# 27yo Quarter Horse Gelding



## mandapanda4990 (Sep 21, 2015)

This is Chewy, my 27yo AQHA gelding. He's my soul horse, but I know he's not perfect.  Let us have it! In the leg pictures the ground is not even, causing his left legs to sit slightly higher than his right legs (oops).


----------



## mandapanda4990 (Sep 21, 2015)

It won't let me add the last 2 pics. So here they are.


----------



## Roman (Jun 13, 2014)

I like the look of him ^-^ Only thing I can say is he may be a little bit cow hocked in the back.


----------



## TessaMay (Jul 26, 2013)

I'm not going to go into detail of conformation because there are others who will give you a better critique on that. I will say if he were mine I'd want to put a little more weight on him, he's a bit thin (though no terrible). After he gains a little weight I'd look at getting some more muscle on him as well. 

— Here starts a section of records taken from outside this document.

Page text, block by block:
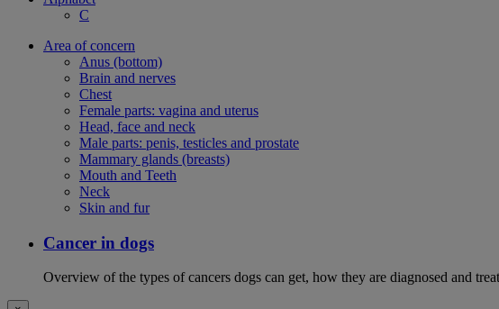
C
Area of concern
Anus (bottom)
Brain and nerves
Chest
Female parts: vagina and uterus
Head, face and neck
Male parts: penis, testicles and prostate
Mammary glands (breasts)
Mouth and Teeth
Neck
Skin and fur
Cancer in dogs
Overview of the types of cancers dogs can get, how they are diagnosed and
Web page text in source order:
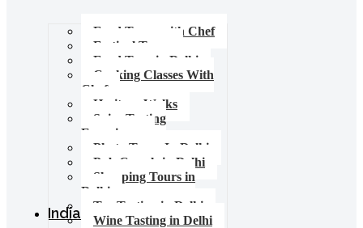
Food Tours with Chef
Festival Tours
Food Tour in Delhi
Cooking Classes With
Chef
Heritage Walks
Spice Tasting
Experience
Photo Tours In Delhi
Pub Crawls in Delhi
Shopping Tours in
Delhi
Tea Tasting in Delhi
Wine Tasting in Delhi
India Tours
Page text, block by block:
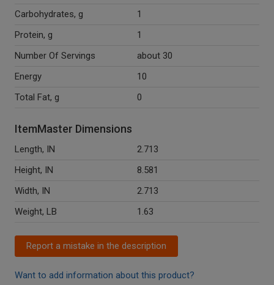
Carbohydrates, g
1
Protein, g
1
Number Of Servings
about 30
Energy
10
Total Fat, g
0
ItemMaster Dimensions
Length, IN
2.713
Height, IN
8.581
Width, IN
2.713
Weight, LB
1.63
Report a mistake in the description
Want to add information about this product?
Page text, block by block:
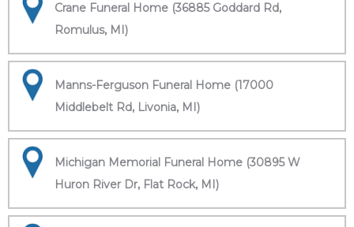
Crane Funeral Home (36885 Goddard Rd,
Romulus, MI)
Manns-Ferguson Funeral Home (17000
Middlebelt Rd, Livonia, MI)
Michigan Memorial Funeral Home (30895 W
Huron River Dr, Flat Rock, MI)
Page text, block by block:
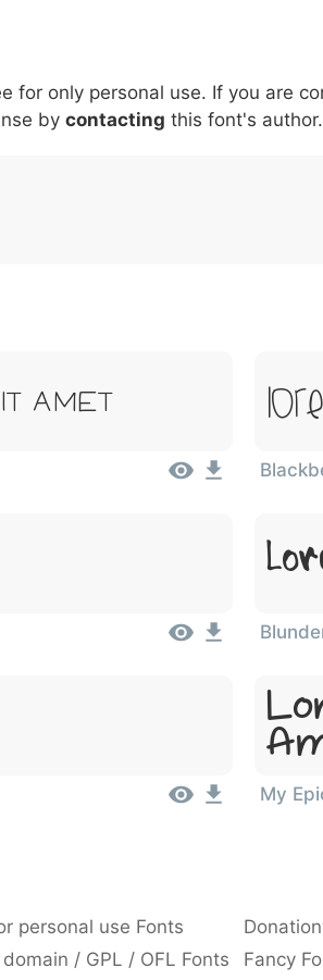
007c \ 005c
\
^ 005e
^
! 0021
!
. 002e
.
:
:
for only personal use. If you are
by contacting this font's author.
Amet
My
personal use Fonts
/ GPL / OFL Fonts Fancy
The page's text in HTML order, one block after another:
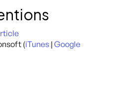
(iTunes | Google
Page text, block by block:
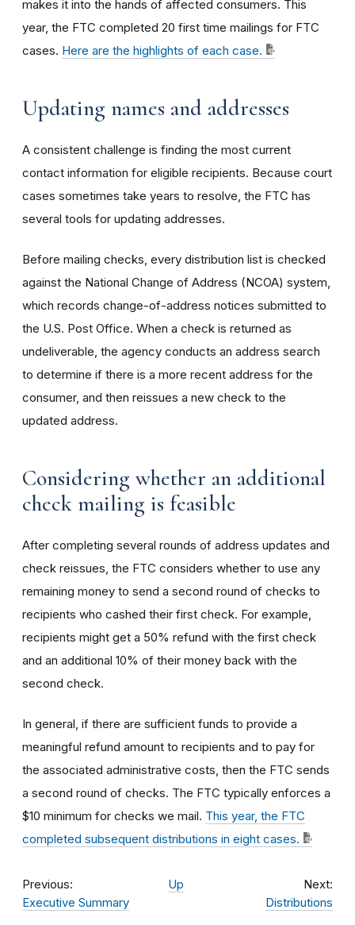
makes it into the hands of affected consumers. This
year, the FTC completed 20 first time mailings for FTC
cases. Here are the highlights of each case.
Updating names and addresses
A consistent challenge is finding the most current
contact information for eligible recipients. Because court
cases sometimes take years to resolve, the FTC has
several tools for updating addresses.
Before mailing checks, every distribution list is checked
against the National Change of Address (NCOA) system,
which records change-of-address notices submitted to
the U.S. Post Office. When a check is returned as
undeliverable, the agency conducts an address search
to determine if there is a more recent address for the
consumer, and then reissues a new check to the
updated address.
Considering whether an additional
check mailing is feasible
After completing several rounds of address updates and
check reissues, the FTC considers whether to use any
remaining money to send a second round of checks to
recipients who cashed their first check. For example,
recipients might get a 50% refund with the first check
and an additional 10% of their money back with the
second check.
In general, if there are sufficient funds to provide a
meaningful refund amount to recipients and to pay for
the associated administrative costs, then the FTC sends
a second round of checks. The FTC typically enforces a
$10 minimum for checks we mail. This year, the FTC
completed subsequent distributions in eight cases.
Previous:
Executive Summary
Up
Next:
Distributions
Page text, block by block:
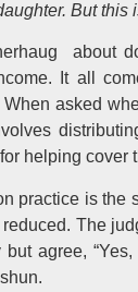
But
about
It all
asked
helping cover
practice is
The
agree,
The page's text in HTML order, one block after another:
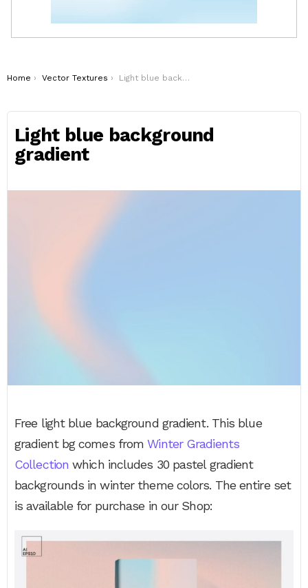
You are here:
Home Vector Textures Light blue background gradient
Light blue background
gradient
Free light blue background gradient. This blue
gradient bg comes fromWinter Gradients
Collection which includes 30 pastel gradient
backgrounds in winter theme colors. The entire set
is available for purchase in our Shop:
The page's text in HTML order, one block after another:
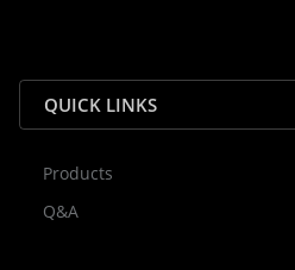
QUICK LINKS
Products
Q&A
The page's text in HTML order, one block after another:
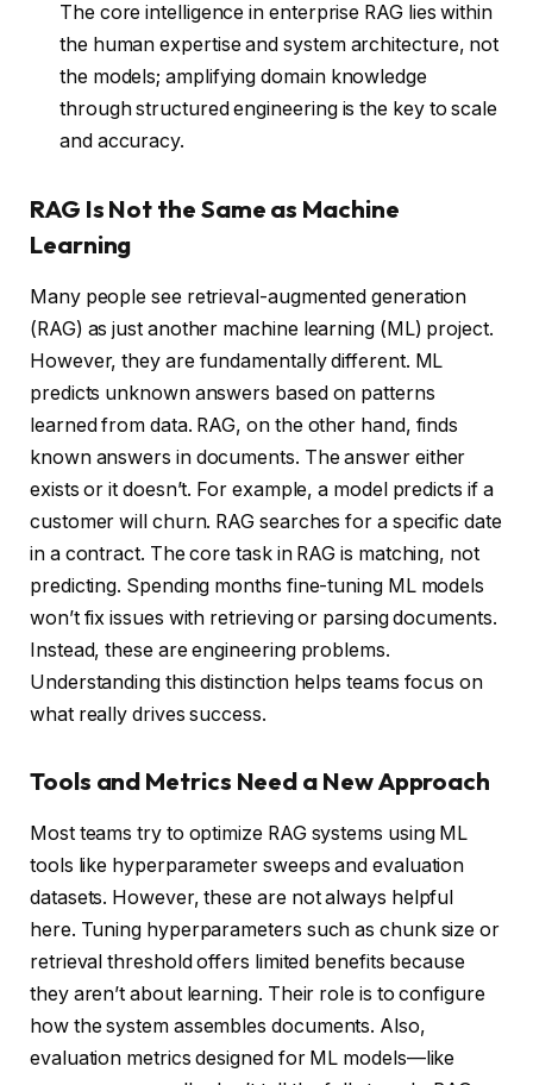
The core intelligence in enterprise RAG lies within
the human expertise and system architecture, not
the models; amplifying domain knowledge
through structured engineering is the key to scale
and accuracy.
RAG Is Not the Same as Machine
Learning
Many people see retrieval-augmented generation
(RAG) as just another machine learning (ML) project.
However, they are fundamentally different. ML
predicts unknown answers based on patterns
learned from data. RAG, on the other hand, finds
known answers in documents. The answer either
exists or it doesn’t. For example, a model predicts if a
customer will churn. RAG searches for a specific date
in a contract. The core task in RAG is matching, not
predicting. Spending months fine-tuning ML models
won’t fix issues with retrieving or parsing documents.
Instead, these are engineering problems.
Understanding this distinction helps teams focus on
what really drives success.
Tools and Metrics Need a New Approach
Most teams try to optimize RAG systems using ML
tools like hyperparameter sweeps and evaluation
datasets. However, these are not always helpful
here. Tuning hyperparameters such as chunk size or
retrieval threshold offers limited benefits because
they aren’t about learning. Their role is to configure
how the system assembles documents. Also,
evaluation metrics designed for ML models—like
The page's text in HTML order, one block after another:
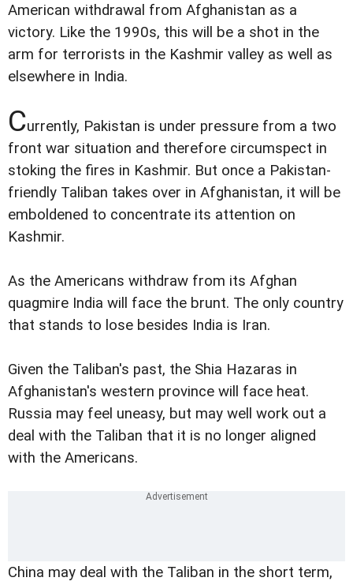
American withdrawal from Afghanistan as a
victory. Like the 1990s, this will be a shot in the
arm for terrorists in the Kashmir valley as well as
elsewhere in India.
Currently, Pakistan is under pressure from a two
front war situation and therefore circumspect in
stoking the fires in Kashmir. But once a Pakistan-
friendly Taliban takes over in Afghanistan, it will be
emboldened to concentrate its attention on
Kashmir.
As the Americans withdraw from its Afghan
quagmire India will face the brunt. The only country
that stands to lose besides India is Iran.
Given the Taliban's past, the Shia Hazaras in
Afghanistan's western province will face heat.
Russia may feel uneasy, but may well work out a
deal with the Taliban that it is no longer aligned
with the Americans.
China may deal with the Taliban in the short term,
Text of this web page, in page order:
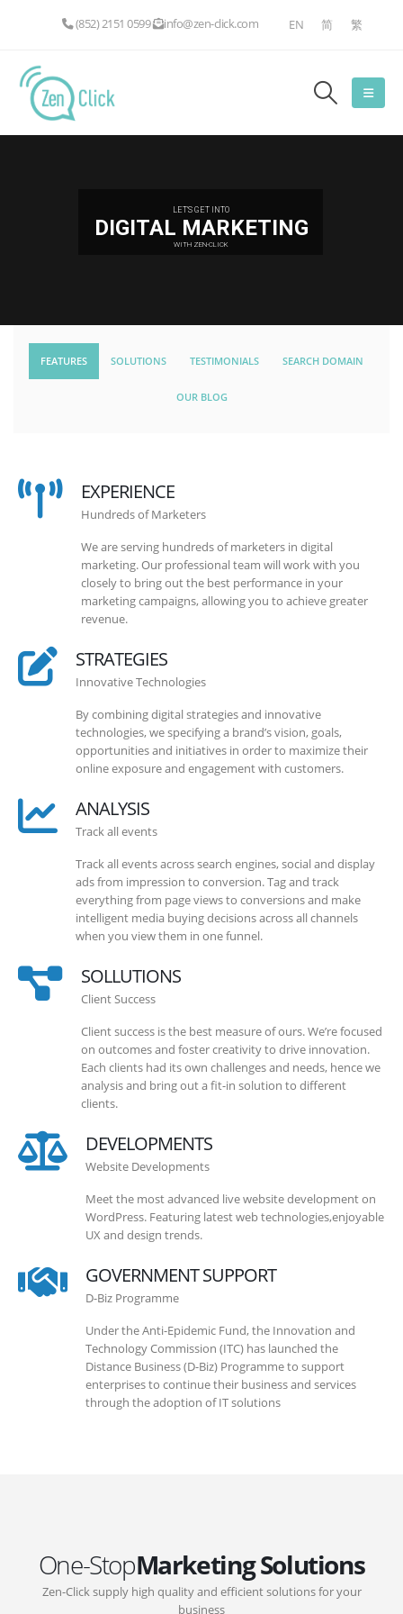
(852) 2151 0599 info@zen-click.com EN 简 繁
LET'S GET INTO
DIGITAL MARKETING
WITH ZEN-CLICK
FEATURES SOLUTIONS TESTIMONIALS SEARCH DOMAIN
OUR BLOG
EXPERIENCE
Hundreds of Marketers
We are serving hundreds of marketers in digital
marketing. Our professional team will work with you
closely to bring out the best performance in your
marketing campaigns, allowing you to achieve greater
revenue.
STRATEGIES
Innovative Technologies
By combining digital strategies and innovative
technologies, we specifying a brand’s vision, goals,
opportunities and initiatives in order to maximize their
online exposure and engagement with customers.
ANALYSIS
Track all events
Track all events across search engines, social and display
ads from impression to conversion. Tag and track
everything from page views to conversions and make
intelligent media buying decisions across all channels
when you view them in one funnel.
SOLLUTIONS
Client Success
Client success is the best measure of ours. We’re focused
on outcomes and foster creativity to drive innovation.
Each clients had its own challenges and needs, hence we
analysis and bring out a fit-in solution to different
clients.
DEVELOPMENTS
Website Developments
Meet the most advanced live website development on
WordPress. Featuring latest web technologies,enjoyable
UX and design trends.
GOVERNMENT SUPPORT
D-Biz Programme
Under the Anti-Epidemic Fund, the Innovation and
Technology Commission (ITC) has launched the
Distance Business (D-Biz) Programme to support
enterprises to continue their business and services
through the adoption of IT solutions
One-StopMarketing Solutions
Zen-Click supply high quality and efficient solutions for your
business
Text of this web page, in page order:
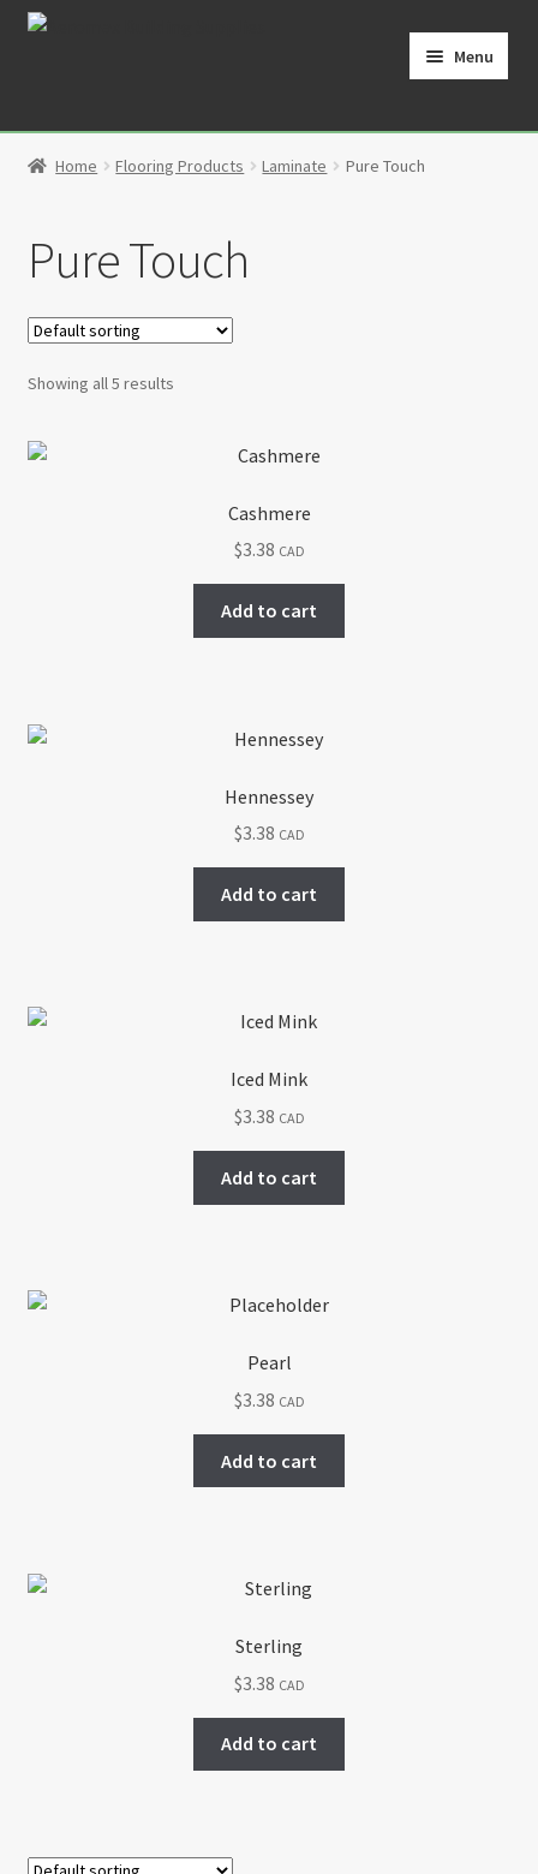
Skip
Skip
Menu
Checkout
My Account
Partners
Home Flooring Products Laminate Pure Touch
Pure Touch
Showing all 5 results
Cashmere
$3.38 CAD
Add to cart
Hennessey
$3.38 CAD
Add to cart
Iced Mink
$3.38 CAD
Add to cart
Pearl
$3.38 CAD
Add to cart
Sterling
$3.38 CAD
Add to cart
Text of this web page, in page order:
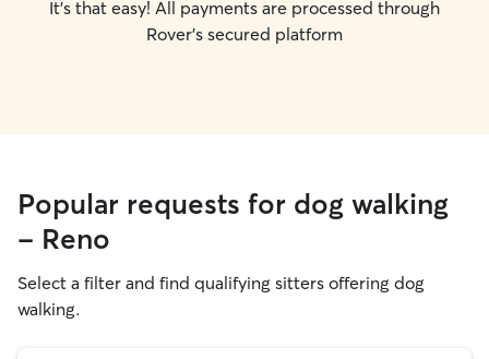
It's that easy! All payments are processed through
Rover's secured platform
Popular requests for dog walking
- Reno
Select a filter and find qualifying sitters offering dog
walking.
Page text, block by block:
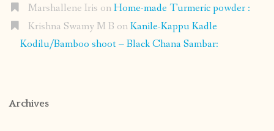
Marshallene Iris onHome-made Turmeric powder :
Krishna Swamy M B onKanile-Kappu Kadle
Kodilu/Bamboo shoot – Black Chana Sambar:
Archives
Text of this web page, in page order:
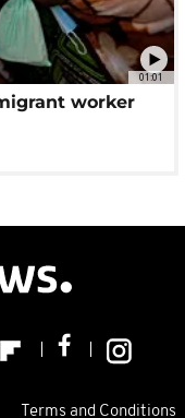
01:01
worker
Terms and Conditions
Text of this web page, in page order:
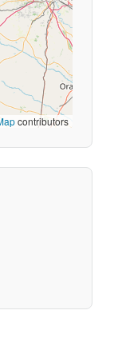
contributors
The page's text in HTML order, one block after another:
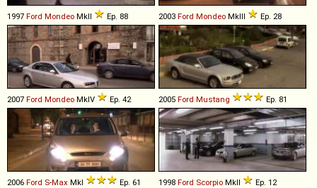
1997 Ford Mondeo MkII Ep. 88 2003 Ford Mondeo MkIII Ep. 28
2007 Ford Mondeo MkIV Ep. 42 2005 Ford Mustang Ep. 81
2006 Ford S-Max MkI Ep. 61 1998 Ford Scorpio MkII Ep. 12
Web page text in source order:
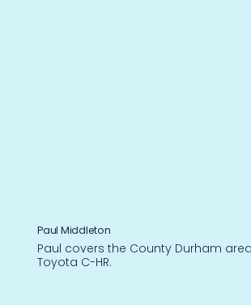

Overall, he looks very good for 27 and seems like a sweet guy


----------



## mandapanda4990 (Sep 21, 2015)

Chewy was keeping weight beautifully until fall finally hit us a couple weeks ago. I have upped his grain and added alfalfa pellets (typical routine for us in the fall/winter). I take meticulous care of my boy (vet, farrier, dentist, chiropractor, etc). He's ridden pretty much daily. Always ridden in such a way to maintain and improve muscles and flexibility.


----------



## franknbeans (Jun 7, 2007)

He looks great for 27! I agree a little thin, and you will have to watch his weight through the winter if he is already losing. I have no idea where you are, but you will want to keep him as warm as possible to conserve calories. TONS of hay……

I hope none critiques me when I am 90…….just like I certain would not critique an aged horse who is still in work!


----------



## mandapanda4990 (Sep 21, 2015)

Can I please get a conformation critique? Thank you everyone for the additional advice and concern, but can we stay on topic? Chewy receives the best care money can buy, I assure you everything that can be done is done for this boy.


----------



## JCnGrace (Apr 28, 2013)

Any horse that is 27 years old and still ridden daily gets a perfect conformation star in my book. It's hard to critique an equine senior citizen because it's hard to tell if the faults are conformation issues or age related issues like arthritis. You have a beautiful horse, enjoy him!


----------



## Elana (Jan 28, 2011)

Nice old boy. Put together quite well. Balanced.

At 27 if this horse is still sound then that is all the critique he needs!


----------



## PaintHorseMares (Apr 19, 2008)

JCnGrace said:


> Any horse that is 27 years old and still ridden daily gets a perfect conformation star in my book. It's hard to critique an equine senior citizen because it's hard to tell if the faults are conformation issues or age related issues like arthritis. You have a beautiful horse, enjoy him!


I agree!
_Posted via Mobile Device_


----------



## Yogiwick (Sep 30, 2013)

mandapanda4990 said:


> Chewy was keeping weight beautifully until fall finally hit us a couple weeks ago. I have upped his grain and added alfalfa pellets (typical routine for us in the fall/winter). I take meticulous care of my boy (vet, farrier, dentist, chiropractor, etc). He's ridden pretty much daily. Always ridden in such a way to maintain and improve muscles and flexibility.


He looks very well cared for !!

Tip he may be needing a blanket as he ages (unless you already do that).

I think the angles are slightly off in his back legs but he is really well built and as said, age can change things slightly 

Completely agree that looking that good at that age being regularly ridden and sound means more than conformation!

Be proud of him, he is lucky to have such a good owner too!


----------



## texas cowgurl (Oct 13, 2014)

A bit cock hock in the back, weight is thin but his topline is good for his age.


----------



## Goldilocks (Jan 30, 2015)

He is 27. Hes been fine for all these years, why bother knowing! 

(i can pick up a few faults but i don't care, he looks great for his age)


----------



## Yogiwick (Sep 30, 2013)

texas cowgurl said:


> A bit cock hock in the back, weight is thin but his topline is good for his age.


I think his weight is just fine personally..


----------